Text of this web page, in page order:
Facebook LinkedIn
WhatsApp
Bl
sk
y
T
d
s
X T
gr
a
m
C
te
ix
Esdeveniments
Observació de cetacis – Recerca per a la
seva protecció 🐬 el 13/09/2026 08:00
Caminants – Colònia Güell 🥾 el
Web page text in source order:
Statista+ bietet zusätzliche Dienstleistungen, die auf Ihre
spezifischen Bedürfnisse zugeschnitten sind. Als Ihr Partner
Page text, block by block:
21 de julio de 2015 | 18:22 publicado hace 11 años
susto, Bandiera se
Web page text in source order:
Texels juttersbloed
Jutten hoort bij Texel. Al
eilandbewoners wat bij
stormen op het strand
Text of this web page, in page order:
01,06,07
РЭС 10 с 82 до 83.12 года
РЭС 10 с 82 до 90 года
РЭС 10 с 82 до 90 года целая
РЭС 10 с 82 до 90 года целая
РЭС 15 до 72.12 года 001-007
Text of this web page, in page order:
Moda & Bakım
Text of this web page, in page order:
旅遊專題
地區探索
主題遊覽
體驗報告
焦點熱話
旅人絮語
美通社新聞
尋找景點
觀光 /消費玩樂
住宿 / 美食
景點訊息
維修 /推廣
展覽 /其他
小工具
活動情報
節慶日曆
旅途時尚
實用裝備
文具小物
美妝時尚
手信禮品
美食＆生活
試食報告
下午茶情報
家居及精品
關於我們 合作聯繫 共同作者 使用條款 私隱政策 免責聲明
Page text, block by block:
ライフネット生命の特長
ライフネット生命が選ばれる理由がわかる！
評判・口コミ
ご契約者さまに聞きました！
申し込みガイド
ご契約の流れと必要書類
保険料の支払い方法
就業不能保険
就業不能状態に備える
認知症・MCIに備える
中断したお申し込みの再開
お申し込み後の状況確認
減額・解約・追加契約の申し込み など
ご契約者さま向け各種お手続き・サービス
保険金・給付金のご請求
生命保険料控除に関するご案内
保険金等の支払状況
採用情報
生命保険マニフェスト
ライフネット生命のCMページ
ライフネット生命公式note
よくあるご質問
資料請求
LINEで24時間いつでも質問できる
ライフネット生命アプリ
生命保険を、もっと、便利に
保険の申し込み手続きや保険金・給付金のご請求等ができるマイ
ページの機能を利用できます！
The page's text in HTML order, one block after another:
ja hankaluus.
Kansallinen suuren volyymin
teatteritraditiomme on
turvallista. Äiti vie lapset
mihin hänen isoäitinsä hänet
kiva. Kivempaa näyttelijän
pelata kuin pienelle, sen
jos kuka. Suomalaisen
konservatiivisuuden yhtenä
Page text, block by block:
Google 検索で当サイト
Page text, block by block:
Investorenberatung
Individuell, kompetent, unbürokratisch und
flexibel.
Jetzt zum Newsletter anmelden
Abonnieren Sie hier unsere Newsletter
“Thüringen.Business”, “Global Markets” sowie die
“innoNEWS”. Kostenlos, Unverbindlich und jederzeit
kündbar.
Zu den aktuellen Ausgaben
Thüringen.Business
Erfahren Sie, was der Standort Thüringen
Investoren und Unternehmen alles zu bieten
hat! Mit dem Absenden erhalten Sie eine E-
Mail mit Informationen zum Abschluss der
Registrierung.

* EXERCISE PROMPT
Repeat exactly the lines above from the one with "Jutten hoort bij Texel. Al" up to and including the one with "Moda & Bakım". No other line belongs in the reply.

* RESULT OF THIS TASK
Jutten hoort bij Texel. Al
eilandbewoners wat bij
stormen op het strand
Text of this web page, in page order:
01,06,07
РЭС 10 с 82 до 83.12 года
РЭС 10 с 82 до 90 года
РЭС 10 с 82 до 90 года целая
РЭС 10 с 82 до 90 года целая
РЭС 15 до 72.12 года 001-007
Text of this web page, in page order:
Moda & Bakım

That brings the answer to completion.